On which platform are your running your benchmarks ? Which which
compiler did you compiled Neko ?
I'm testing on OS X, everything is compiled with GCC 4. I'm comparing
with Lua because you've been pretty dismissive of its performance on
many occasions. I also ran some of your neko programs in the bench
directory and most of the time neko is 3 times slower than Lua (except
for binary-trees where neko is almost as fast as java).

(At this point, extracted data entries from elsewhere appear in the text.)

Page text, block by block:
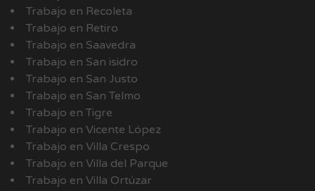
Trabajo en Recoleta
Trabajo en Retiro
Trabajo en Saavedra
Trabajo en San isidro
Trabajo en San Justo
Trabajo en San Telmo
Trabajo en Tigre
Trabajo en Vicente López
Trabajo en Villa Crespo
Trabajo en Villa del Parque
Trabajo en Villa Ortúzar
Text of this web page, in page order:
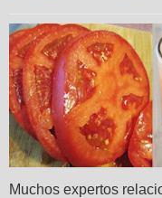
Muchos expertos

I don't remember being dismissive at Lua performances, although it's
true that on nekovm.org/faq it's listed together with PHP/Python in the
"pretty slow runtime" category. That might be a bit unfair and Lua might
have its own category ;)
Intrigued by this 3 times slower difference, I ran some tests on
Neko/Win32 CVS and Lua/Win32 binary (5.0.2). Both where built with MSVC
so we also compare with the same C compilers :
- fibonnacci (recursion with integer calculus) ran pretty much at the
same speed on both Neko an Lua.
- nbodies (floating point calculus) was indeed 3x faster on Lua. I might
have a look at further optimizing for such usage, although I think it's
pretty rare to do heavy floating point calculus in a VM (usualy one
would move such tasks on the C side).
- fannkuch is IMHO impossible to benchmark, with < 10ms running time
- binary-trees where 3.5 times faster in Neko than in Lua. This
benchmark mesure integer calculs, function call overhead, and allocation
of small objects. It's IMHO the most "generic" benchmark among these 4.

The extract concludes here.